» **Exercise prompt**
Look for the string "dimension" in the data below, and copy each line that holds it.

[Items from a dataset]
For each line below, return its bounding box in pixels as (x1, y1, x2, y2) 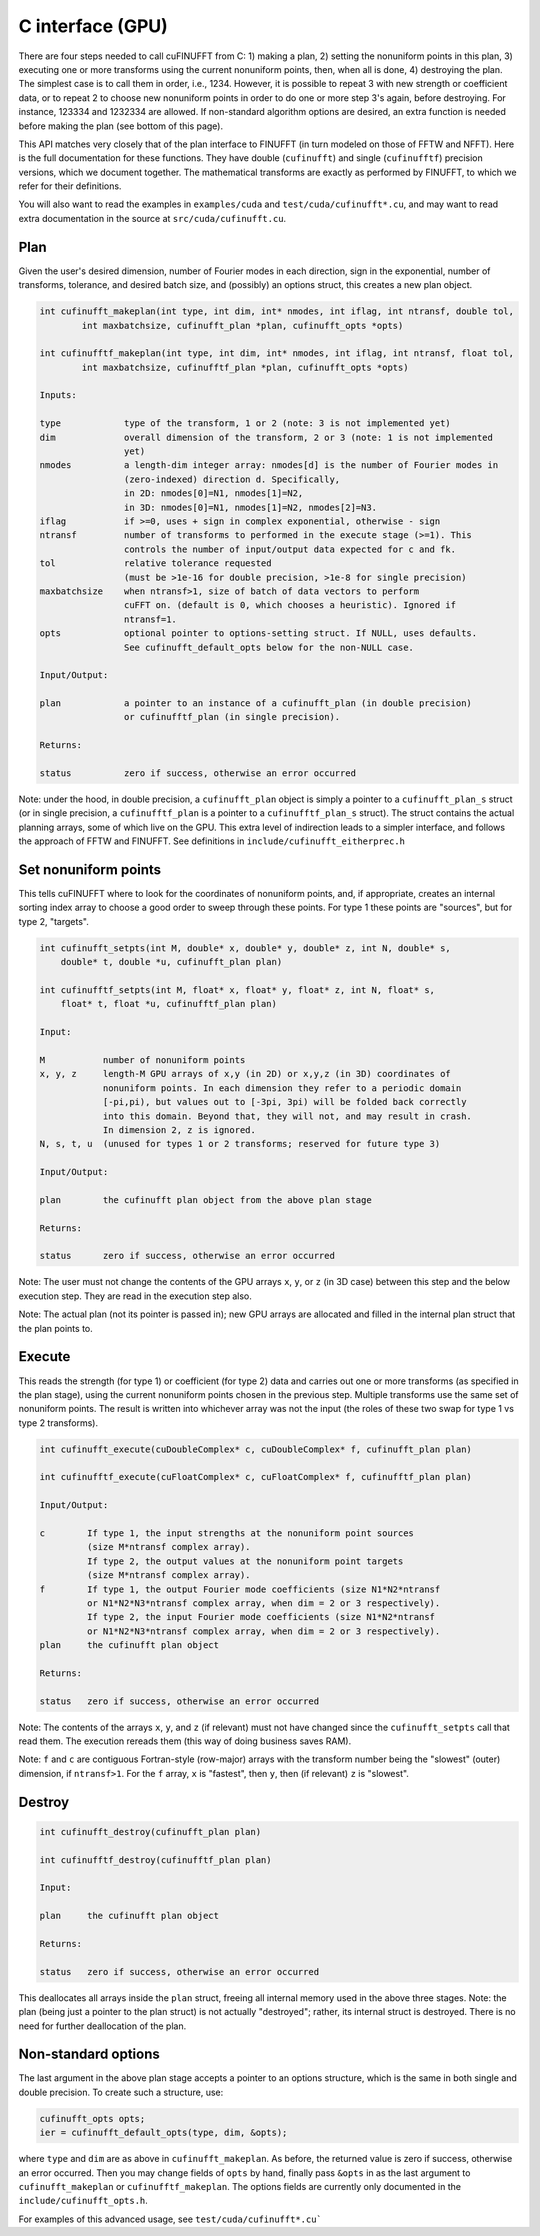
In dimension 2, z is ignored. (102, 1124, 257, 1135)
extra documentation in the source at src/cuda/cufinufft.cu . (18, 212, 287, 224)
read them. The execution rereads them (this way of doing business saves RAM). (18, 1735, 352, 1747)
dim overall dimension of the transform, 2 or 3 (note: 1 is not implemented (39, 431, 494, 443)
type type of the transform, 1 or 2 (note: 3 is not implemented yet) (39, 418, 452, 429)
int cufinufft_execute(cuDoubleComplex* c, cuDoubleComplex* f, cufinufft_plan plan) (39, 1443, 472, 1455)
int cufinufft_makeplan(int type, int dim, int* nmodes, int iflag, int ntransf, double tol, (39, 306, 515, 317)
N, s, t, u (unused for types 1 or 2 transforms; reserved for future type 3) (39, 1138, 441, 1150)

* * *

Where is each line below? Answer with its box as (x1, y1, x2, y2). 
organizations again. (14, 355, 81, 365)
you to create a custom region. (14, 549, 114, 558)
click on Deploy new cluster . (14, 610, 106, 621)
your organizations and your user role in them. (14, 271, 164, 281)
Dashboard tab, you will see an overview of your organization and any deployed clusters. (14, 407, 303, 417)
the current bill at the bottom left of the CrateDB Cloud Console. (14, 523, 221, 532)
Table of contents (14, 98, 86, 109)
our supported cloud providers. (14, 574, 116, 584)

» **Solved exercise**
In dimension 2, z is ignored. (102, 1124, 257, 1135)
dim overall dimension of the transform, 2 or 3 (note: 1 is not implemented (39, 431, 494, 443)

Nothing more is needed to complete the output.